Scalable Reasoning and Sensing Using Processing-In-Memory With Hybrid Spin/CMOS-Based Analog/Digital Blocks

In this article, we leverage in-memory computation for data-intensive applications to surmount the bandwidth restrictions inherent in the Von-Neumann computing paradigm, while addressing transistor technology scaling challenges facing Moore's Law. We introduce the Spintronically Configurable Analog Processing in-memory Environment (SCAPE) which incorporates top-down architectural approaches along with bottom-up intrinsic device switching behaviors of spin-based post-CMOS devices. SCAPE embeds analog arithmetic capabilities providing a selectable thresholding functionality to realize generalized neuron activation functions that are integrated within the 2-dimensional memory array.
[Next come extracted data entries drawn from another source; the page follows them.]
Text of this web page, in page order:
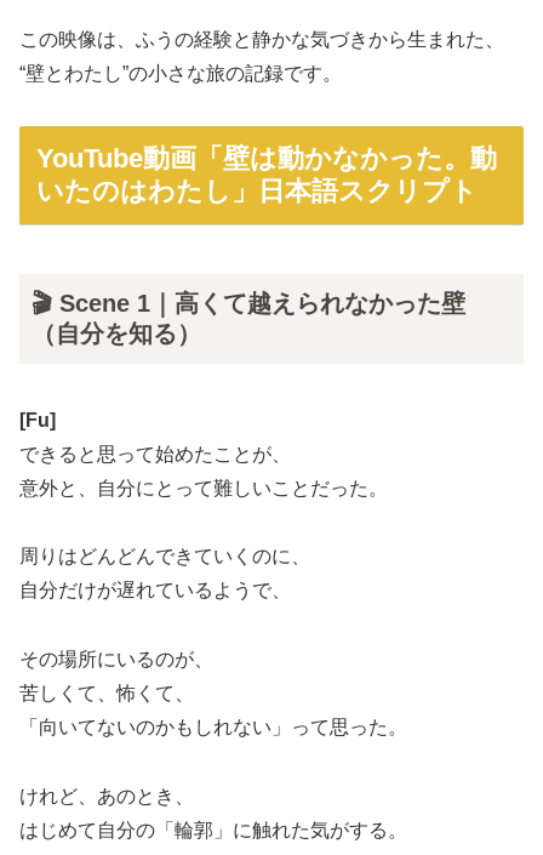
この映像は、ふうの経験と静かな気づきから生まれた、
“壁とわたし”の小さな旅の記録です。
YouTube動画「壁は動かなかった。動
いたのはわたし」日本語スクリプト
🎬 Scene 1｜高くて越えられなかった壁
（自分を知る）
[Fu]
できると思って始めたことが、
意外と、自分にとって難しいことだった。
周りはどんどんできていくのに、
自分だけが遅れているようで、
その場所にいるのが、
苦しくて、怖くて、
「向いてないのかもしれない」って思った。
けれど、あのとき、
はじめて自分の「輪郭」に触れた気がする。
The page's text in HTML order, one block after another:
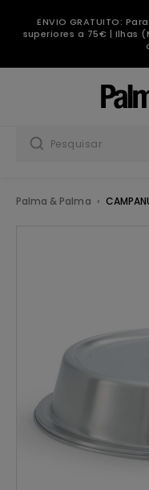
ENVIO GRATUITO:
superiores a 75€ | Ilhas
Palma & Palma
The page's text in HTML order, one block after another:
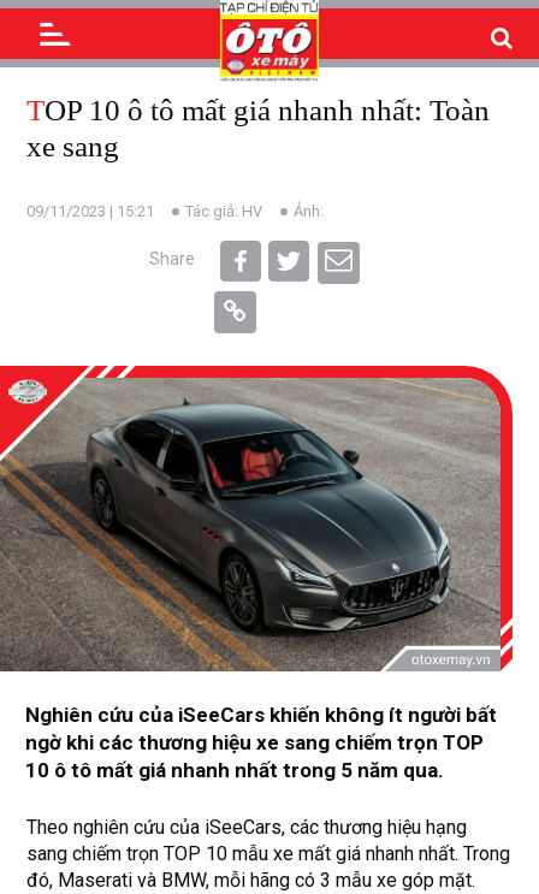
TOP 10 ô tô mất giá nhanh nhất: Toàn
xe sang
09/11/2023 | 15:21 Tác giả: HV Ảnh:
Share
Nghiên cứu của iSeeCars khiến không ít người bất
ngờ khi các thương hiệu xe sang chiếm trọn TOP
10 ô tô mất giá nhanh nhất trong 5 năm qua.
Theo nghiên cứu của iSeeCars, các thương hiệu hạng
sang chiếm trọn TOP 10 mẫu xe mất giá nhanh nhất. Trong
đó, Maserati và BMW, mỗi hãng có 3 mẫu xe góp mặt.
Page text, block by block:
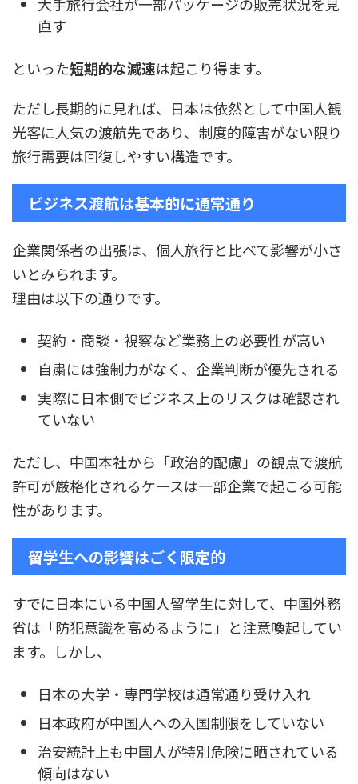
直す
といった短期的な減速は起こり得ます。
ただし長期的に見れば、日本は依然として中国人観
光客に人気の渡航先であり、制度的障害がない限り
旅行需要は回復しやすい構造です。
ビジネス渡航は基本的に通常通り
企業関係者の出張は、個人旅行と比べて影響が小さ
いとみられます。
理由は以下の通りです。
契約・商談・視察など業務上の必要性が高い
自粛には強制力がなく、企業判断が優先される
実際に日本側でビジネス上のリスクは確認され
ていない
ただし、中国本社から「政治的配慮」の観点で渡航
許可が厳格化されるケースは一部企業で起こる可能
性があります。
留学生への影響はごく限定的
すでに日本にいる中国人留学生に対して、中国外務
省は「防犯意識を高めるように」と注意喚起してい
ます。しかし、
日本の大学・専門学校は通常通り受け入れ
日本政府が中国人への入国制限をしていない
治安統計上も中国人が特別危険に晒されている
傾向はない
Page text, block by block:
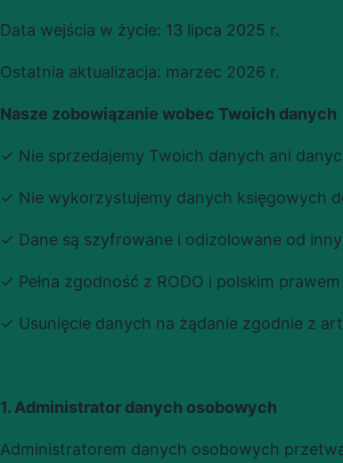
Data wejścia w życie: 13 lipca 2025 r.
Ostatnia aktualizacja: marzec 2026 r.
Nasze zobowiązanie wobec Twoich danych
✓ Nie sprzedajemy Twoich danych ani
✓ Nie wykorzystujemy danych księgowych
✓ Dane są szyfrowane i odizolowane od
✓ Pełna zgodność z RODO i polskim prawem
✓ Usunięcie danych na żądanie zgodnie z
1. Administrator danych osobowych
Administratorem danych osobowych
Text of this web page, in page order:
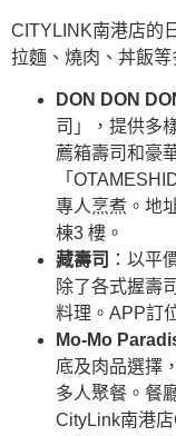
CITYLINK南港店的
拉麵、燒肉、丼飯等
DON DON
司」，提供多
薦箱壽司和豪
「
專人烹煮。地
棟3 樓。
藏壽司 ：以平
除了各式握壽
料理。APP訂
Mo-Mo
底及肉品選擇
多人聚餐。餐
CityLink南港店
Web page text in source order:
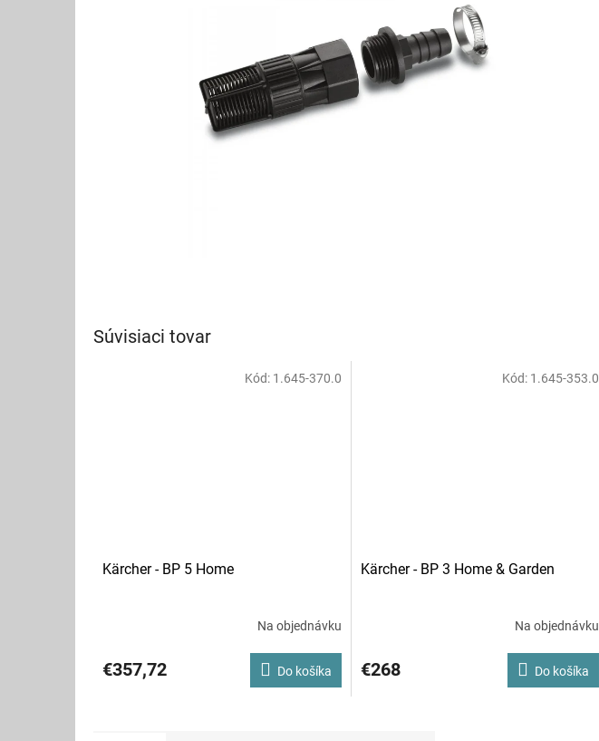
Súvisiaci tovar
Kärcher - BP 5 Home
Na objednávku
€357,72 Do košíka
Kód: 1.645-370.0
Kärcher - BP 3 Home & Garden
Na objednávku
€268 Do košíka
Kód: 1.645-353.0
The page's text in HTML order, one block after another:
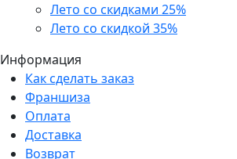
Лето со скидками 25%
Лето со скидкой 35%
Информация
Как сделать заказ
Франшиза
Оплата
Доставка
Возврат
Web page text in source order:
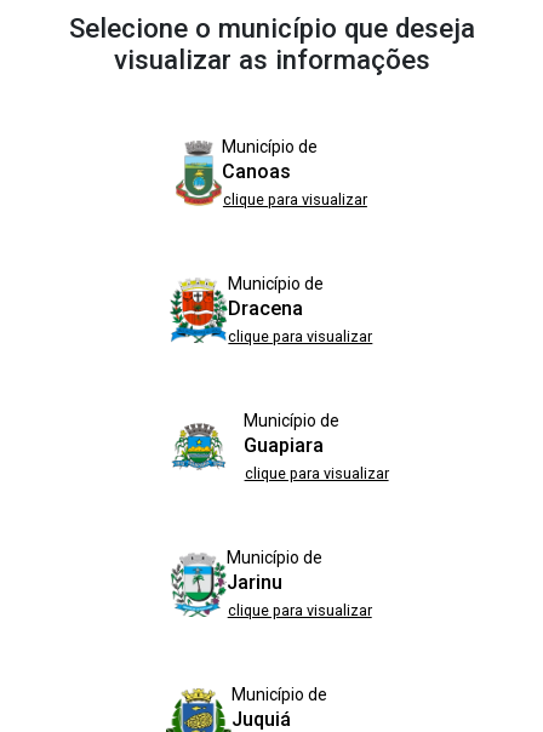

Within each module, circuit-switched connections allow in-field configuration of the partly reconfigurable neuron activation function to suit the target application, and the intrinsic computation is performed using spin-based devices. This hybrid-technology design advances in-memory computation beyond previous approaches by integrating analog arithmetic, runtime reconfigurability, and non-volatile devices within a selectable 2-dimensional topology. Simulation results of error rates, power consumption, power-error-product metric, are examined for real-world applications including edge-of-network based Compressive Sensing and Machine Learning use cases, along with process variation analysis. Results show up to 7% improvement in error rate using proposed implementation of enhanced activation function versus baseline conventional sigmoidal activation, whereas realization of AMP signal processing algorithm shows ∼95% reduction in energy consumption at comparable accuracy.